* Required work *
Set down every record below exactly as it stands, minus the pictures.

[Stored data entries]

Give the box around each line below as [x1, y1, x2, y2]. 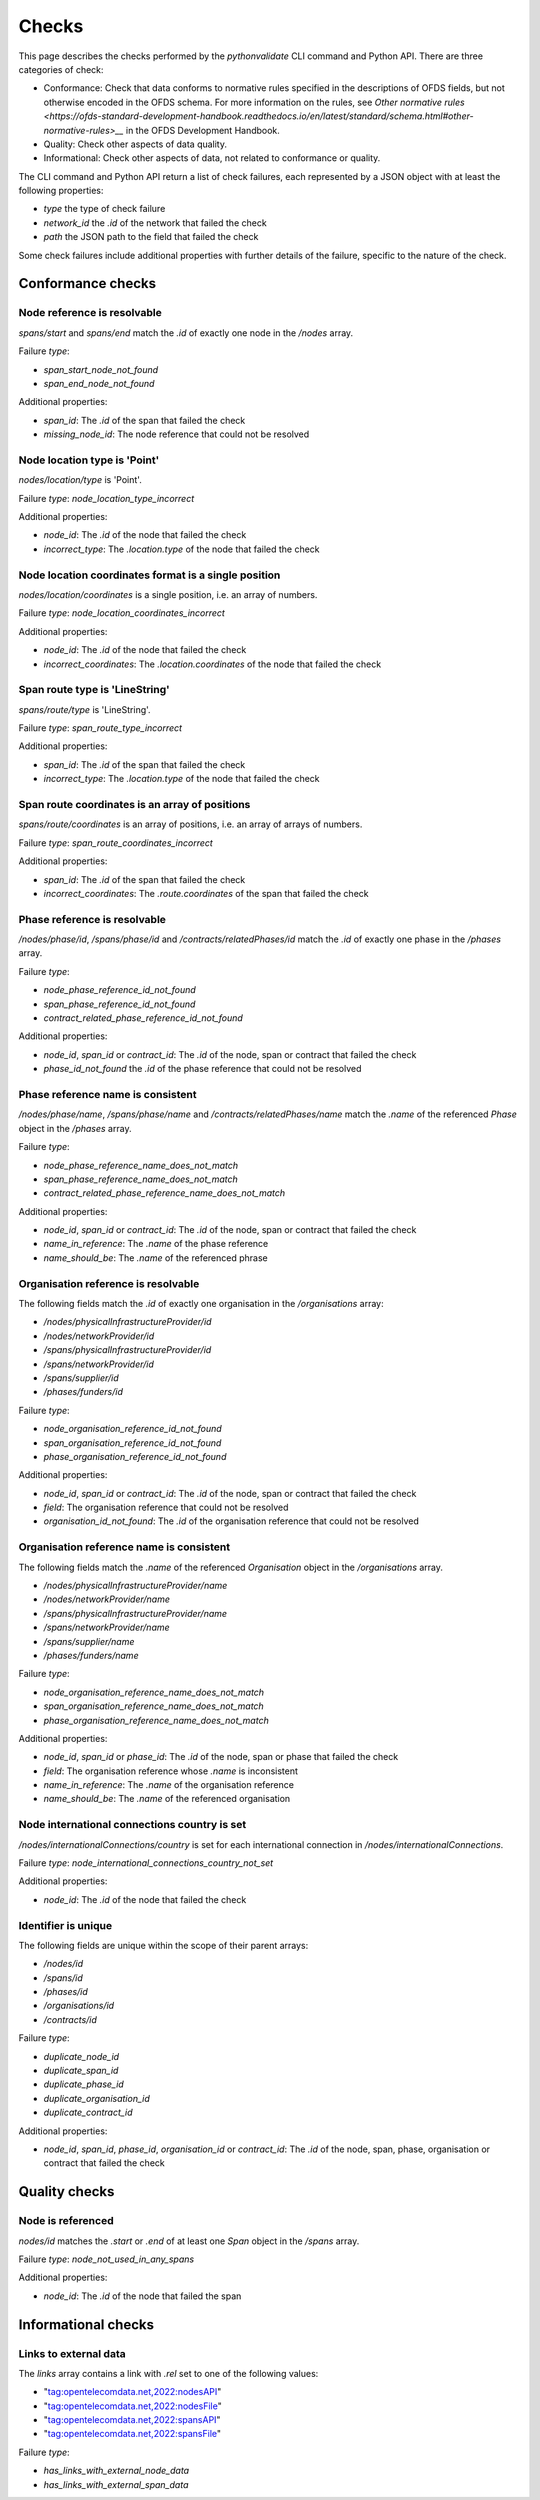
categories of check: [18, 63, 104, 75]
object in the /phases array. [18, 1122, 132, 1134]
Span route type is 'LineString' [18, 683, 170, 697]
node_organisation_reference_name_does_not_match [43, 1686, 265, 1698]
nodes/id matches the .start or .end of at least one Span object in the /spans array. [18, 2235, 360, 2247]
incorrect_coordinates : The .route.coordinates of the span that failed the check [43, 887, 369, 899]
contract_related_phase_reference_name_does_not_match [43, 1187, 286, 1199]
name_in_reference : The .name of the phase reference [43, 1238, 269, 1250]
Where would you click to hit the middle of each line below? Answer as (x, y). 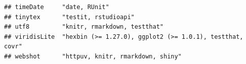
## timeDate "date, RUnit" (57, 7)
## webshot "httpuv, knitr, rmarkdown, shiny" (93, 56)
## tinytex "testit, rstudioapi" (69, 17)
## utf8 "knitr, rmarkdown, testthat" (84, 27)
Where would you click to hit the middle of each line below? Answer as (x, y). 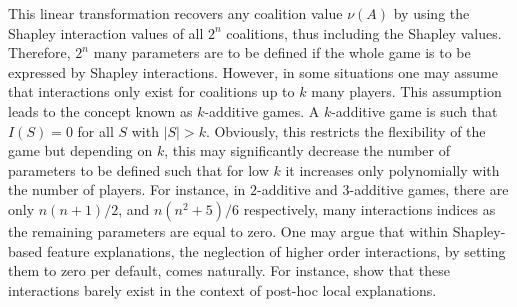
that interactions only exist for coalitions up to (151, 91)
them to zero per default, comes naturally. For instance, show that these (229, 270)
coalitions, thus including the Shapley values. (364, 32)
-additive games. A (262, 110)
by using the (431, 13)
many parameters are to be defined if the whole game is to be (282, 52)
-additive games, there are (429, 189)
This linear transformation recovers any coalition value (175, 13)
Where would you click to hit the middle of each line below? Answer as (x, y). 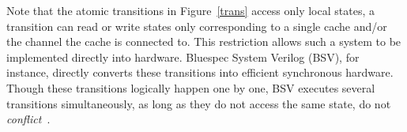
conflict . (28, 119)
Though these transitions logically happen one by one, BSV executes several (191, 87)
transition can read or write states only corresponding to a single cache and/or (197, 26)
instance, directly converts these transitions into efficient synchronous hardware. (200, 72)
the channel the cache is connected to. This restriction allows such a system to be (204, 41)
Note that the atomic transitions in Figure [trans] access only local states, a (190, 10)
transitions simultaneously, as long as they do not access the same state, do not (199, 103)
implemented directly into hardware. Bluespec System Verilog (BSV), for (183, 57)
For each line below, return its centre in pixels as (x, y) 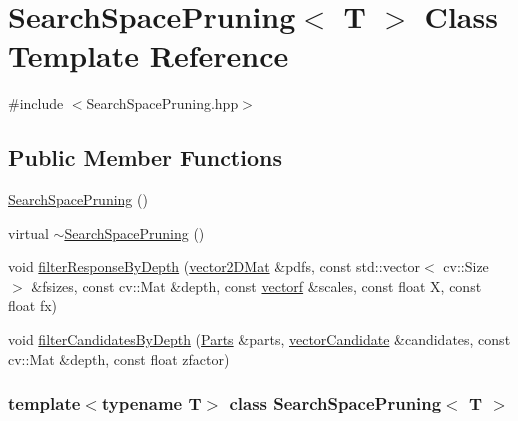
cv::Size (466, 266)
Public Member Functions (145, 157)
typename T (151, 403)
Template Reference (148, 55)
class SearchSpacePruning (335, 403)
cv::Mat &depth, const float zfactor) (119, 358)
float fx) (33, 305)
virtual (28, 232)
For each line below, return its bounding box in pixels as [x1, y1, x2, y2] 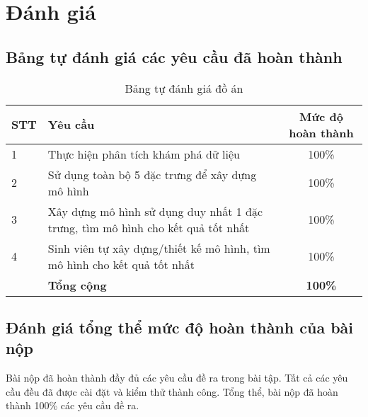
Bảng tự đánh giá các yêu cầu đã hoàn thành [6, 45, 343, 67]
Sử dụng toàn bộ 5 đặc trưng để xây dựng [47, 166, 257, 183]
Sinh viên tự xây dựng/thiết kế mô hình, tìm [47, 239, 270, 256]
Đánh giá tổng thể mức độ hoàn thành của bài [6, 316, 354, 338]
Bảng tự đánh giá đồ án [125, 79, 243, 96]
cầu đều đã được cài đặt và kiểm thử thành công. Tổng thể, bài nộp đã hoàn [6, 384, 338, 399]
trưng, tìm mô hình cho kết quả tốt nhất [47, 219, 250, 236]
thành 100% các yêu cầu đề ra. [6, 398, 139, 413]
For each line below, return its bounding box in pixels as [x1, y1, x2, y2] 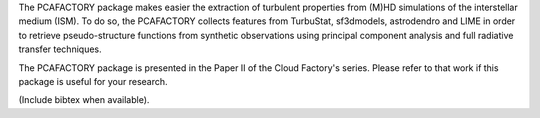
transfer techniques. [18, 43, 102, 55]
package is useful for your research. [18, 75, 169, 87]
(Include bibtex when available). [18, 94, 150, 106]
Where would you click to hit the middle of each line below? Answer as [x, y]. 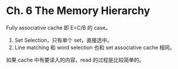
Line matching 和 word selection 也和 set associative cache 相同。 [95, 47]
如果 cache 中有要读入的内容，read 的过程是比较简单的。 [75, 60]
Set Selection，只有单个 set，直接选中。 [63, 40]
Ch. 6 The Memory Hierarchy [78, 11]
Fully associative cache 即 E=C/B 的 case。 [58, 27]

* Written response *
Give the box around each line below as [x1, y1, x2, y2]. 
categories of check: [18, 63, 104, 75]
object in the /phases array. [18, 1122, 132, 1134]
Span route type is 'LineString' [18, 683, 170, 697]
node_organisation_reference_name_does_not_match [43, 1686, 265, 1698]
nodes/id matches the .start or .end of at least one Span object in the /spans array. [18, 2235, 360, 2247]
incorrect_coordinates : The .route.coordinates of the span that failed the check [43, 887, 369, 899]
contract_related_phase_reference_name_does_not_match [43, 1187, 286, 1199]
name_in_reference : The .name of the phase reference [43, 1238, 269, 1250]
Where would you click to hit the middle of each line below? Answer as (x, y). 
## timeDate "date, RUnit" (57, 7)
## webshot "httpuv, knitr, rmarkdown, shiny" (93, 56)
## tinytex "testit, rstudioapi" (69, 17)
## utf8 "knitr, rmarkdown, testthat" (84, 27)
Where would you click to hit the middle of each line below? Answer as (x, y). 
that interactions only exist for coalitions up to (151, 91)
them to zero per default, comes naturally. For instance, show that these (229, 270)
coalitions, thus including the Shapley values. (364, 32)
-additive games. A (262, 110)
by using the (431, 13)
many parameters are to be defined if the whole game is to be (282, 52)
-additive games, there are (429, 189)
This linear transformation recovers any coalition value (175, 13)
Where would you click to hit the middle of each line below? Answer as (x, y). 
conflict . (28, 119)
Though these transitions logically happen one by one, BSV executes several (191, 87)
transition can read or write states only corresponding to a single cache and/or (197, 26)
instance, directly converts these transitions into efficient synchronous hardware. (200, 72)
the channel the cache is connected to. This restriction allows such a system to be (204, 41)
Note that the atomic transitions in Figure [trans] access only local states, a (190, 10)
transitions simultaneously, as long as they do not access the same state, do not (199, 103)
implemented directly into hardware. Bluespec System Verilog (BSV), for (183, 57)
For each line below, return its centre in pixels as (x, y) 
cv::Size (466, 266)
Public Member Functions (145, 157)
typename T (151, 403)
Template Reference (148, 55)
class SearchSpacePruning (335, 403)
cv::Mat &depth, const float zfactor) (119, 358)
float fx) (33, 305)
virtual (28, 232)
For each line below, return its bounding box in pixels as [x1, y1, x2, y2] 
Bảng tự đánh giá các yêu cầu đã hoàn thành [6, 45, 343, 67]
Sử dụng toàn bộ 5 đặc trưng để xây dựng [47, 166, 257, 183]
Sinh viên tự xây dựng/thiết kế mô hình, tìm [47, 239, 270, 256]
Đánh giá tổng thể mức độ hoàn thành của bài [6, 316, 354, 338]
Bảng tự đánh giá đồ án [125, 79, 243, 96]
cầu đều đã được cài đặt và kiểm thử thành công. Tổng thể, bài nộp đã hoàn [6, 384, 338, 399]
trưng, tìm mô hình cho kết quả tốt nhất [47, 219, 250, 236]
thành 100% các yêu cầu đề ra. [6, 398, 139, 413]
For each line below, return its bounding box in pixels as [x1, y1, x2, y2] 
transfer techniques. [18, 43, 102, 55]
package is useful for your research. [18, 75, 169, 87]
(Include bibtex when available). [18, 94, 150, 106]
Where would you click to hit the middle of each line below? Answer as [x, y]. 
Line matching 和 word selection 也和 set associative cache 相同。 [95, 47]
如果 cache 中有要读入的内容，read 的过程是比较简单的。 [75, 60]
Set Selection，只有单个 set，直接选中。 [63, 40]
Ch. 6 The Memory Hierarchy [78, 11]
Fully associative cache 即 E=C/B 的 case。 [58, 27]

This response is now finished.